Below is a listing with pictures in it; transcribe exactly the lines from the one that has "strong, the ownership side is" through the one that has "The rules guiding our assignment", and omit those pictures.
Dataset records START
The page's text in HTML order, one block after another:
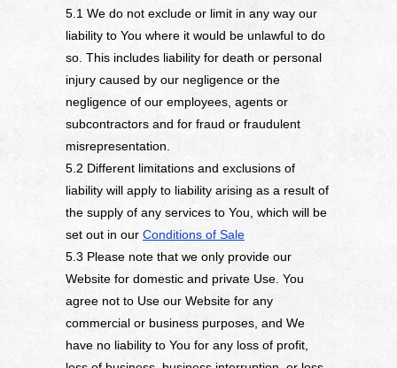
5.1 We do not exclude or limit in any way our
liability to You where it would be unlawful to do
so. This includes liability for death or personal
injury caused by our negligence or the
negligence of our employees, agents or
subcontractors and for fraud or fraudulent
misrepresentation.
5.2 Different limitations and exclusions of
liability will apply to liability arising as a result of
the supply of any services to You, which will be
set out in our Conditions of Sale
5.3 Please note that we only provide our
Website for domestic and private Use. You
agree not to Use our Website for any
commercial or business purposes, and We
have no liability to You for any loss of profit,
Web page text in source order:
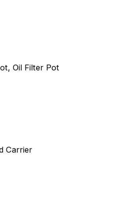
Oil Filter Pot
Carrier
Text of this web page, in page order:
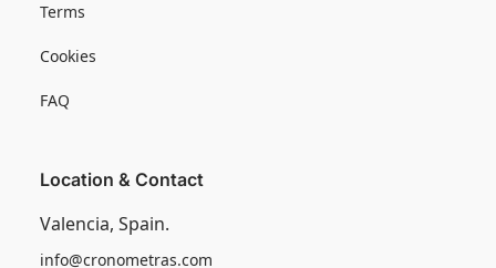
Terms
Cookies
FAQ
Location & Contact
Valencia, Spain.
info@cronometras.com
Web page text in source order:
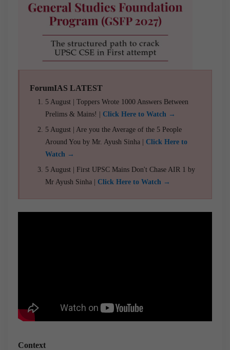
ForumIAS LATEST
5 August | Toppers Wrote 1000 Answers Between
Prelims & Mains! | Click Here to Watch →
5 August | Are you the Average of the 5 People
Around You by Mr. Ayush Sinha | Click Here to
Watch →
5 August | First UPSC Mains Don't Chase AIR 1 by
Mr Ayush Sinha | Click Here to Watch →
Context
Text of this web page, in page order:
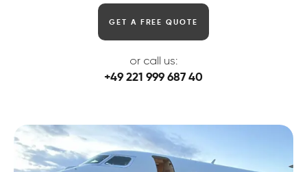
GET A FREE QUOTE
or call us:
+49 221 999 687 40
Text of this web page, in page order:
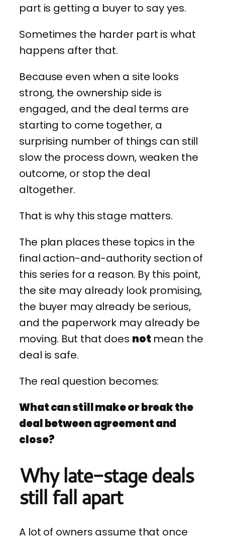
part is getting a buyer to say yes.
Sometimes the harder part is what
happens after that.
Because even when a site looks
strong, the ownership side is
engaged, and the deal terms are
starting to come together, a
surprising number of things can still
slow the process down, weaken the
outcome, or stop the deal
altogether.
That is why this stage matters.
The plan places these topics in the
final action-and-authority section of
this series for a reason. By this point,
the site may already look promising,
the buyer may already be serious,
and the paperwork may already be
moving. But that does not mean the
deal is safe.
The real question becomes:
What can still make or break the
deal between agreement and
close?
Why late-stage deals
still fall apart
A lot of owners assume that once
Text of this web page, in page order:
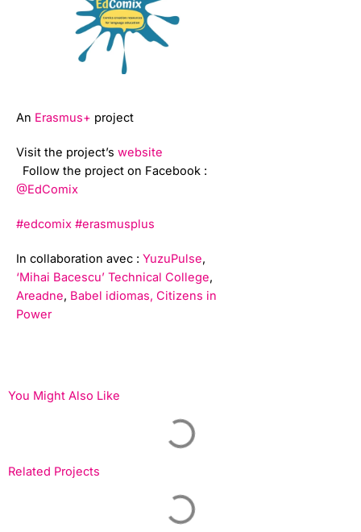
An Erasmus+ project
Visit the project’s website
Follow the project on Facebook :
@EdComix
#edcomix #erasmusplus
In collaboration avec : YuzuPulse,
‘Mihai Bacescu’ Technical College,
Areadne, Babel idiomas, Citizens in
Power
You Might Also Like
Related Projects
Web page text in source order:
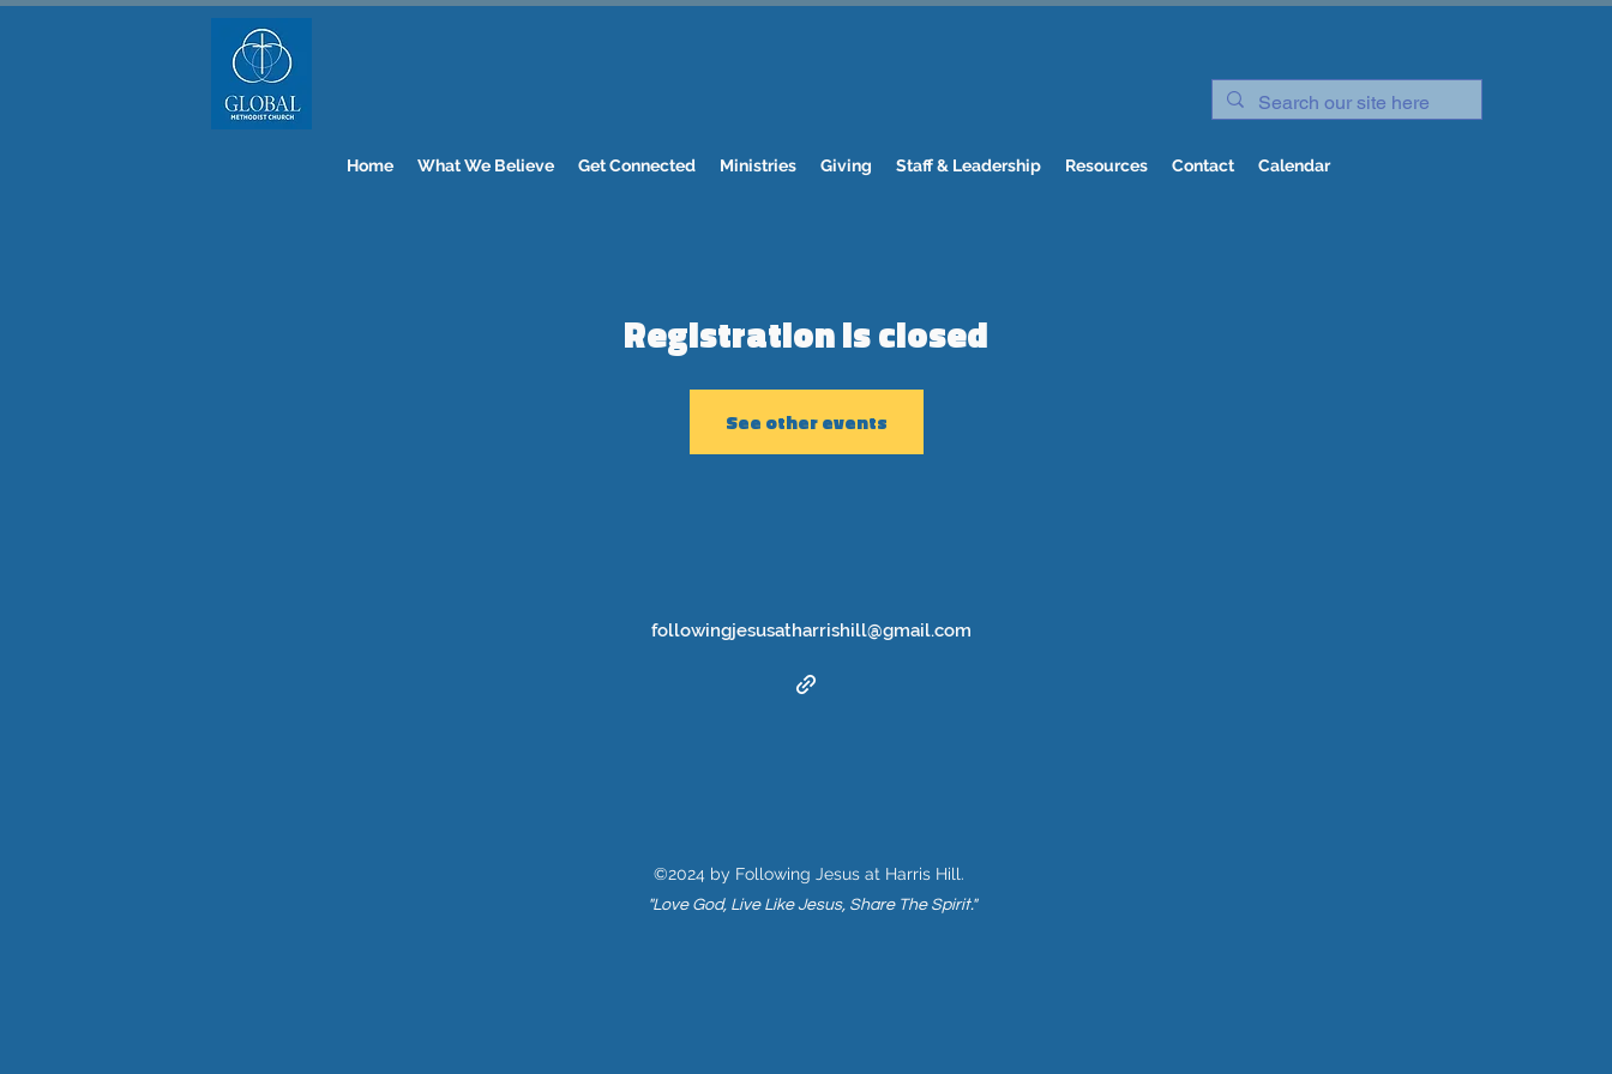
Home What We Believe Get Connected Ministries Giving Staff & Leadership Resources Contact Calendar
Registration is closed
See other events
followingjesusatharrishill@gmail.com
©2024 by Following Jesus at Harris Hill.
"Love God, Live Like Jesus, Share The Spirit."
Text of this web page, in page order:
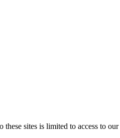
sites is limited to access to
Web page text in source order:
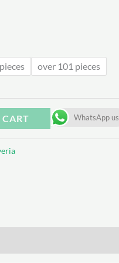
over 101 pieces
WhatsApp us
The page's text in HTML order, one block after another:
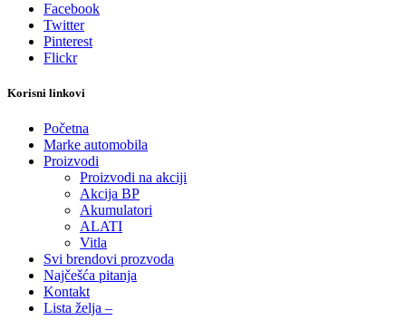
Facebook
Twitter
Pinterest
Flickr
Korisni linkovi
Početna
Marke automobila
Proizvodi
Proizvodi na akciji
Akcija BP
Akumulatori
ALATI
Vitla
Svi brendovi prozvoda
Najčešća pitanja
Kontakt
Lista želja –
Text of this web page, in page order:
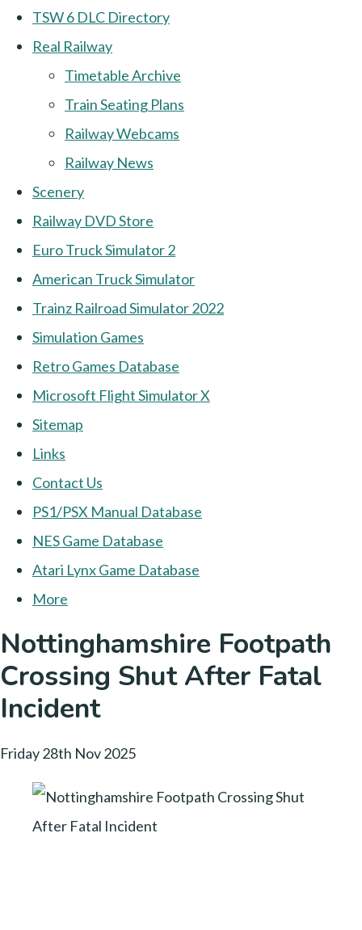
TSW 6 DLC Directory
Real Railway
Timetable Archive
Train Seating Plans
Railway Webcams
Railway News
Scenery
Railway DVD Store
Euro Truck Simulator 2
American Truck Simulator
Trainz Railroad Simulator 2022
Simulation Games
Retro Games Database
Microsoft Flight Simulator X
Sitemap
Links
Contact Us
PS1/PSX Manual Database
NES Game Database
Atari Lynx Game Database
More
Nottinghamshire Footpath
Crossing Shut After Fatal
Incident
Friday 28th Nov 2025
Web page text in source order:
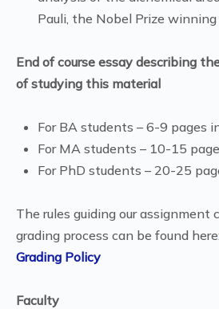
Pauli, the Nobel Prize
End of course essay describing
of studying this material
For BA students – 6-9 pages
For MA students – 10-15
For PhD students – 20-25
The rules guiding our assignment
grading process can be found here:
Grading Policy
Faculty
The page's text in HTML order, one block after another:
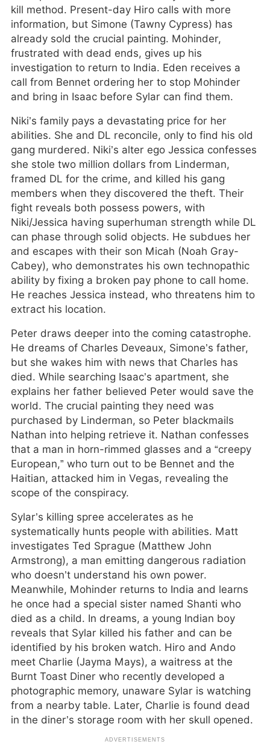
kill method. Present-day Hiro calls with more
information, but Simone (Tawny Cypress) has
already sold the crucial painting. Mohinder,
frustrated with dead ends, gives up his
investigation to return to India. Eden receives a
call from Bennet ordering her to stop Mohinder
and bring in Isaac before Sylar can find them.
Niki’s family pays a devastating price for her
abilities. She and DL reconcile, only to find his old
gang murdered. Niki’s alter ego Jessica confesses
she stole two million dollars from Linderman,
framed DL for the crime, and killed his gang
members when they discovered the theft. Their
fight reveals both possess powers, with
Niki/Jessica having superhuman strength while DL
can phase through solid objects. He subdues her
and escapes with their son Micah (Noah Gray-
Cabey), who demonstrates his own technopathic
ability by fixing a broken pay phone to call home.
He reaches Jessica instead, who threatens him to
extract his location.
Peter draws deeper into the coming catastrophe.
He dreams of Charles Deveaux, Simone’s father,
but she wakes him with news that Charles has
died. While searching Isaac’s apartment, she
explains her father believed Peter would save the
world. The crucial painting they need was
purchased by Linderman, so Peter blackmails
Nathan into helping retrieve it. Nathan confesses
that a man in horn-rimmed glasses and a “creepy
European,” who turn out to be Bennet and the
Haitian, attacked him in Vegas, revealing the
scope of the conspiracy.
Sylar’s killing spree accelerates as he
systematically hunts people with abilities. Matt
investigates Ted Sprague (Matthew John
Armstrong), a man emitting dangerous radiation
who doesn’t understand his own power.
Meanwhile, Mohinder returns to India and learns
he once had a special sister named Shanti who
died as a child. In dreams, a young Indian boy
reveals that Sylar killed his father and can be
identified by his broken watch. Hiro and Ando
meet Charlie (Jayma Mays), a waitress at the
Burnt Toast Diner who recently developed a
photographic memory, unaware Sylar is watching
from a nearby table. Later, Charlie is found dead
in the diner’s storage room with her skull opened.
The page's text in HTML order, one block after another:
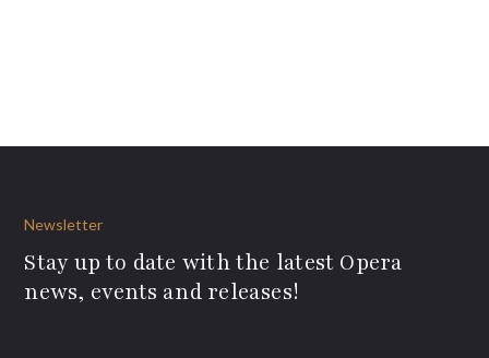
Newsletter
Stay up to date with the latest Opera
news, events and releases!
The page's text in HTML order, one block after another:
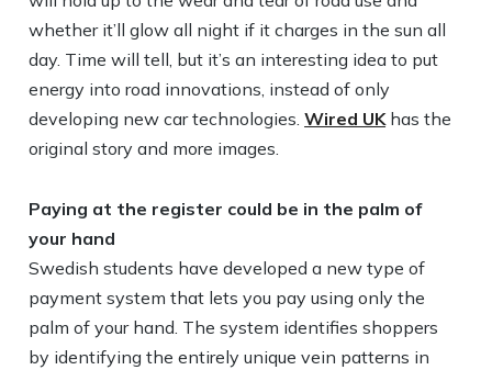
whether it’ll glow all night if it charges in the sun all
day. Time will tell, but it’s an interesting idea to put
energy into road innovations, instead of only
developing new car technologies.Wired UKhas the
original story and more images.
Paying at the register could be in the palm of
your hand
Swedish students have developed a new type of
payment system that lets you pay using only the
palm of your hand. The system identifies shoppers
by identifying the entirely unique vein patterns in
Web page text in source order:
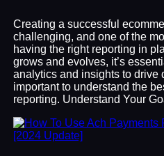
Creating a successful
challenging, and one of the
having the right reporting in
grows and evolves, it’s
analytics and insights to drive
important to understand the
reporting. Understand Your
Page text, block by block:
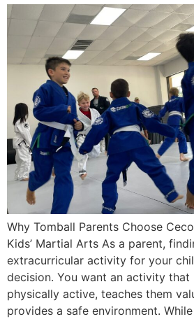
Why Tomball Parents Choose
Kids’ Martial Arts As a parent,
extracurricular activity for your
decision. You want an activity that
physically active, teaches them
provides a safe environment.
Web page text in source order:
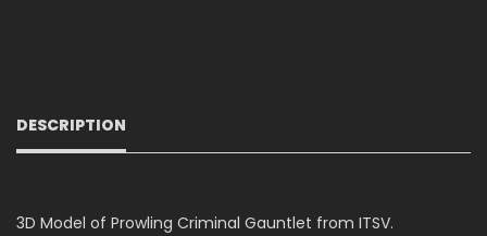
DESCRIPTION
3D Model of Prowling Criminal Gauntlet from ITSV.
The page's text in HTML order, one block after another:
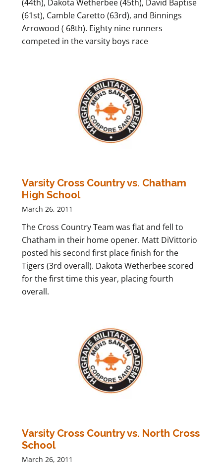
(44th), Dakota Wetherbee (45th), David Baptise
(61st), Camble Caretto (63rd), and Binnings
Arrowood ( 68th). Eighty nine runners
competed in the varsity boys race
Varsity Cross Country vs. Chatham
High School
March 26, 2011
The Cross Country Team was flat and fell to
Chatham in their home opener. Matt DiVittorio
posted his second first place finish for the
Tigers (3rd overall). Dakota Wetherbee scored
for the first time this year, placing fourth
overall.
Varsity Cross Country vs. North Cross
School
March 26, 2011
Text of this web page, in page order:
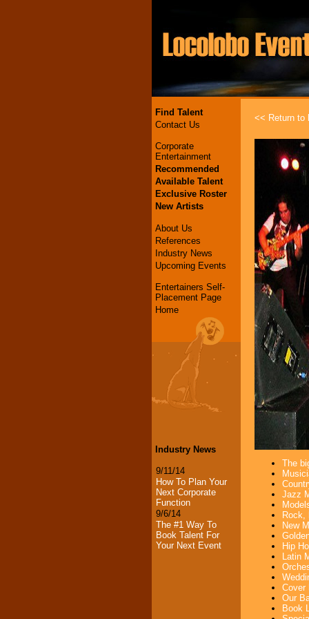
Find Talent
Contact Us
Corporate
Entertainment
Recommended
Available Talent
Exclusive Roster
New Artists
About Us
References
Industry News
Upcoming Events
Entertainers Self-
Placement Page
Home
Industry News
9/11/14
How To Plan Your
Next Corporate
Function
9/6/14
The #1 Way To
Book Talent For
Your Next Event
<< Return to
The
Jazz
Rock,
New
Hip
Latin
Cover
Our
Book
Dataset records END
== Solved exercise ==
strong, the ownership side is
engaged, and the deal terms are
starting to come together, a
surprising number of things can still
slow the process down, weaken the
outcome, or stop the deal
altogether.
That is why this stage matters.
The plan places these topics in the
final action-and-authority section of
this series for a reason. By this point,
the site may already look promising,
the buyer may already be serious,
and the paperwork may already be
moving. But that does not mean the
deal is safe.
The real question becomes:
What can still make or break the
deal between agreement and
close?
Why late-stage deals
still fall apart
A lot of owners assume that once
Text of this web page, in page order:
An Erasmus+ project
Visit the project’s website
Follow the project on Facebook :
@EdComix
#edcomix #erasmusplus
In collaboration avec : YuzuPulse,
‘Mihai Bacescu’ Technical College,
Areadne, Babel idiomas, Citizens in
Power
You Might Also Like
Related Projects
Web page text in source order:
Home What We Believe Get Connected Ministries Giving Staff & Leadership Resources Contact Calendar
Registration is closed
See other events
followingjesusatharrishill@gmail.com
©2024 by Following Jesus at Harris Hill.
"Love God, Live Like Jesus, Share The Spirit."
Text of this web page, in page order:
sites is limited to access to
Web page text in source order:
over 101 pieces
WhatsApp us
The page's text in HTML order, one block after another:
Facebook
Twitter
Pinterest
Flickr
Korisni linkovi
Početna
Marke automobila
Proizvodi
Proizvodi na akciji
Akcija BP
Akumulatori
ALATI
Vitla
Svi brendovi prozvoda
Najčešća pitanja
Kontakt
Lista želja –
Text of this web page, in page order:
TSW 6 DLC Directory
Real Railway
Timetable Archive
Train Seating Plans
Railway Webcams
Railway News
Scenery
Railway DVD Store
Euro Truck Simulator 2
American Truck Simulator
Trainz Railroad Simulator 2022
Simulation Games
Retro Games Database
Microsoft Flight Simulator X
Sitemap
Links
Contact Us
PS1/PSX Manual Database
NES Game Database
Atari Lynx Game Database
More
Nottinghamshire Footpath
Crossing Shut After Fatal
Incident
Friday 28th Nov 2025
Web page text in source order:
Pauli, the Nobel Prize
End of course essay describing
of studying this material
For BA students – 6-9 pages
For MA students – 10-15
For PhD students – 20-25
The rules guiding our assignment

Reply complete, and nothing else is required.